Techniques for Indexing Low-Selectivity Columns in SQL Server

This method will probably produce some duplicates, but in the context of what we are testing, it makes no difference. (The technique for random selection is derived from one posted on Pete Freitag’s Web site and elsewhere.)

We should end up with a distribution where about 25% of the rows in the table have both “flags” set to 1. It’s possible to verify that with a query like this:

Select

     ( select count(*) from basetable ) as Total,

     ( select ( select count(*) from baseTable where validAddr = 1 )* 100.0

      / ( select count(*) from basetable ) ) as PercentValidAddr,

     ( select ( select count(*) from baseTable where getsMail = 1 )* 100.0

      / ( select count(*) from basetable ) ) as PercentGetsMail,

     ( select ( select count(*) from baseTable where getsMail = 1 AND validAddr = 1 )* 100.0

      / ( select count(*) from basetable ) ) as PercentBoth

We have enough rows, at 5 million, to hit the 50% / 50% / 25% almost exactly, just through probability.

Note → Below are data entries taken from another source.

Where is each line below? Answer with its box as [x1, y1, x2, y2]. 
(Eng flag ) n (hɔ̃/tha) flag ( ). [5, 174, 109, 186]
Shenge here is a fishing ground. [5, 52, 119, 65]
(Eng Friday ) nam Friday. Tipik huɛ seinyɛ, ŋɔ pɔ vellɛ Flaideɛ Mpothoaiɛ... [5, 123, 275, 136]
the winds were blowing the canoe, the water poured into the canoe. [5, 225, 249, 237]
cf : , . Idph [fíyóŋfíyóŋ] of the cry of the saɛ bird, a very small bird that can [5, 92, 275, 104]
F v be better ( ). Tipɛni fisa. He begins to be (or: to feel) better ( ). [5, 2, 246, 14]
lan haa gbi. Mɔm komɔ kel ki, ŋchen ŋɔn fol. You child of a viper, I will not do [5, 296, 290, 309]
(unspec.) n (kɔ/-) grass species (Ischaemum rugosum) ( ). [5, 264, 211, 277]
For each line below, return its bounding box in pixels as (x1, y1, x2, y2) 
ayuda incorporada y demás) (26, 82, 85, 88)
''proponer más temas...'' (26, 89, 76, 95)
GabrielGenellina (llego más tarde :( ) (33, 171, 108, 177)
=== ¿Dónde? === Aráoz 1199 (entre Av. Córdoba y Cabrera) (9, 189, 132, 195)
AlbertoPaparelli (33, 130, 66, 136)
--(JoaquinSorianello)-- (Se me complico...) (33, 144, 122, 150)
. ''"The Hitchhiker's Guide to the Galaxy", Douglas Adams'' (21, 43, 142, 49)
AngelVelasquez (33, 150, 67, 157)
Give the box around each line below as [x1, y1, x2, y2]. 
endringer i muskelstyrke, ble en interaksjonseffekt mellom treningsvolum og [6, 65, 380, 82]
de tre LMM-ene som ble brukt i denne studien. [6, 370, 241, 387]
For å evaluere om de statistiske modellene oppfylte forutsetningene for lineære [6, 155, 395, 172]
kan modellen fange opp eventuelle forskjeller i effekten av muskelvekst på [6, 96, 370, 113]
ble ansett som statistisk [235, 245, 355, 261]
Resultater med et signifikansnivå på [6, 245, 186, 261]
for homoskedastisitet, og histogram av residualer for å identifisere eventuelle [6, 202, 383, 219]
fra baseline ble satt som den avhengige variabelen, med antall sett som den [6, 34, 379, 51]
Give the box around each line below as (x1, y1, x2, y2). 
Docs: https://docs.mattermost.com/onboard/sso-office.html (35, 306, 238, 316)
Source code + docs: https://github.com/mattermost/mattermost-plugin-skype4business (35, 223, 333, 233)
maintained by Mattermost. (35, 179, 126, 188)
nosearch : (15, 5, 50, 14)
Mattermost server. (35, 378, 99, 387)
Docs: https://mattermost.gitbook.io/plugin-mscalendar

Measure Baseline Query Performance

The first step in optimizing this is to get a baseline for the query. For this, I use the Display Execution Plan option in Management Studio and

set statistics io on

GO

select fname, lname from baseTable where validAddr = 1 and getsMail = 1

As expected, this results in a Clustered Index Scan, execution plan cost = 25.4, reads = 21561. The database is examining the entire table to fish out the 25% that match our criteria. It seems like there is some extra work going on here that ought not to be required, but it’s tricky to avoid that extra work.

Indexing

So what about a conventional index? We suspect it will not help, because it would not be selective enough, but it’s important to really test that assumption:

create nonclustered index IX_Flags on baseTable( validAddr, getsMail )

GO

select fname, lname from baseTable where validAddr = 1 and getsMail = 1

There’s no advantage here. SQL Server still scans the table, at the same cost; as we suspected, the index is not selective enough to be of any use, and we are asking for too many rows for it to be practical to look them up using an index.

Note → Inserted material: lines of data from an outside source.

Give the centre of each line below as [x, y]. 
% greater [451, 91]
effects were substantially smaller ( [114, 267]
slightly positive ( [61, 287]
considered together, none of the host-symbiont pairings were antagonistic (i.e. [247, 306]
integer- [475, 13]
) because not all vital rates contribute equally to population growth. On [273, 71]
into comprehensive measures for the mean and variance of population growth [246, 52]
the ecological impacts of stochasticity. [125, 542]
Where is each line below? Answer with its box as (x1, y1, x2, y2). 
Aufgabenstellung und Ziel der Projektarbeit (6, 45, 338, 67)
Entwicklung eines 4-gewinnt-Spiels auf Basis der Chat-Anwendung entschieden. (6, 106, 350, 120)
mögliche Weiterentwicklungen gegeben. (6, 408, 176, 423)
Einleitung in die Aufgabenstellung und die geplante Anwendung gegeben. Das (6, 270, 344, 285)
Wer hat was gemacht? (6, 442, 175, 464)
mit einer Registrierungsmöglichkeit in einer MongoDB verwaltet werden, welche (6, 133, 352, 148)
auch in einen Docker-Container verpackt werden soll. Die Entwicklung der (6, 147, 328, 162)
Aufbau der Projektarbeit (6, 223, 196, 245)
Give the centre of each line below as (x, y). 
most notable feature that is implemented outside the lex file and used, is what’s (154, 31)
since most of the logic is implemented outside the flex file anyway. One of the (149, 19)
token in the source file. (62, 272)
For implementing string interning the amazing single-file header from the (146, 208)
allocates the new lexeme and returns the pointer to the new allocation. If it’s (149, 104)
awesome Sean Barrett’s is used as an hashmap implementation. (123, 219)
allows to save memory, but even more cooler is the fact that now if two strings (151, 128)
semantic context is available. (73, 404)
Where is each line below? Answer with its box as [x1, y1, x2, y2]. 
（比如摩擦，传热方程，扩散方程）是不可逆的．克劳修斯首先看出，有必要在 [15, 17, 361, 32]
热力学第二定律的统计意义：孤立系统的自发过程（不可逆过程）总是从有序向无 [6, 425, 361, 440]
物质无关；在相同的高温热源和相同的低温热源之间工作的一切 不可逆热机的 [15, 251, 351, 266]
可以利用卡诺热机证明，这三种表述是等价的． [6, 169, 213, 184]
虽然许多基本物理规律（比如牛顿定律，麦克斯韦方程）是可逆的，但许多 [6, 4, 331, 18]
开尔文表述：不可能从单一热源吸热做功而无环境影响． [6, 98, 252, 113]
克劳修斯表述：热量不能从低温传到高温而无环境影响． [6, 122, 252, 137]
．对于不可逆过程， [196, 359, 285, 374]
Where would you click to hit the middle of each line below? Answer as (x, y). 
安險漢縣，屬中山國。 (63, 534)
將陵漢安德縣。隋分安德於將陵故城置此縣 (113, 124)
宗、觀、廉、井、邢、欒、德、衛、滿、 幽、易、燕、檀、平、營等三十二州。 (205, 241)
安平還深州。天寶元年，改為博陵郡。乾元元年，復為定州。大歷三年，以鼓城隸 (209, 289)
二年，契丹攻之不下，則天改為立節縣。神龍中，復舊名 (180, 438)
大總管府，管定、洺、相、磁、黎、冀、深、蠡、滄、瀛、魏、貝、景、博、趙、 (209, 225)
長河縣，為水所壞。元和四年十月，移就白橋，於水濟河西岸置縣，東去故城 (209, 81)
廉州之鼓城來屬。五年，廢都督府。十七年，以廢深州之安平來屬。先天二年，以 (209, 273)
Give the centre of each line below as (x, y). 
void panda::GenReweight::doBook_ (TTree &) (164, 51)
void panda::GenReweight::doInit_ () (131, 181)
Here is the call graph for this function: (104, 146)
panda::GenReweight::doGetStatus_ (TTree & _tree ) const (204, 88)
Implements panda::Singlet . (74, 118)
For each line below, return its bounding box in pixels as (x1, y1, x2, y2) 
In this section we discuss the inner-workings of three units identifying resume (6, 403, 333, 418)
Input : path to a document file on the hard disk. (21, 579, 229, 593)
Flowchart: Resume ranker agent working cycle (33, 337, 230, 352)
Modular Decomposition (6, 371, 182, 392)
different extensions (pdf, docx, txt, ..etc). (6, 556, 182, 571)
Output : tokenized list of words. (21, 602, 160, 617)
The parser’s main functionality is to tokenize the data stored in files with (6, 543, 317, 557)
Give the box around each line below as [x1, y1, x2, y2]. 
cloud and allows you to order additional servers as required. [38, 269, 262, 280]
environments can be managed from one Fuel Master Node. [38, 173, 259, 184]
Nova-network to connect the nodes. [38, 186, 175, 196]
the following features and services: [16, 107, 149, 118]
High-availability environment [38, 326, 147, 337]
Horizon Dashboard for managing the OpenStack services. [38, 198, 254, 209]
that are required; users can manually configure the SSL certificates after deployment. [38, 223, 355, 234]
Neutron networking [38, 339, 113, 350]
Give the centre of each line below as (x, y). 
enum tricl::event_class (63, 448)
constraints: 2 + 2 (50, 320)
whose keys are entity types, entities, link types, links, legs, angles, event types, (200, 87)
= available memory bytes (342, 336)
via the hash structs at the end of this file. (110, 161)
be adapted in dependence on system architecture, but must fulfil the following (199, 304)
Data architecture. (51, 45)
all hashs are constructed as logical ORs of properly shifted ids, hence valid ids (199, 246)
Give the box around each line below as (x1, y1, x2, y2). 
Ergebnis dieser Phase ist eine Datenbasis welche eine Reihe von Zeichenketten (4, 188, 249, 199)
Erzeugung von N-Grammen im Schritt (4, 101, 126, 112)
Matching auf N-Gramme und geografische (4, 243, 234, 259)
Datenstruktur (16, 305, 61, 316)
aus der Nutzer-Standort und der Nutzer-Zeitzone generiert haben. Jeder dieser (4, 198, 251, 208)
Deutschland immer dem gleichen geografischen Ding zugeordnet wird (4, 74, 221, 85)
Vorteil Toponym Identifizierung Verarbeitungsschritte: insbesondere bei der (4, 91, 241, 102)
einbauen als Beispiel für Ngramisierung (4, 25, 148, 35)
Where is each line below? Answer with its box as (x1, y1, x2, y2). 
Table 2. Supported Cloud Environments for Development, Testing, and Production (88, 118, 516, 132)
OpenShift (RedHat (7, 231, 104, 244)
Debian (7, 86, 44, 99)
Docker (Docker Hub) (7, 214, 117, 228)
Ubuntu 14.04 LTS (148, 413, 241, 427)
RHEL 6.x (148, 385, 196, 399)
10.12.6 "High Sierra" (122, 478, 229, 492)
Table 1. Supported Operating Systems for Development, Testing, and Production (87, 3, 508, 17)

drop index baseTable.IX_Flags

Next, it may be possible to create a covering index instead, ordered such that all the data for the records we are interested in is located together in one range. There is a challenge that makes this a less attractive option: the index will be essentially as large as the table itself, so we’ve doubled, or nearly doubled, our storage requirement. Ordered correctly, such an index would group the records we care about together, but we would be storing all of them when we are actually interested in only 25%. If we use a covering index, ideally we’d want to index only a subset of the rows rather than all of them. But that’s not possible with a conventional index.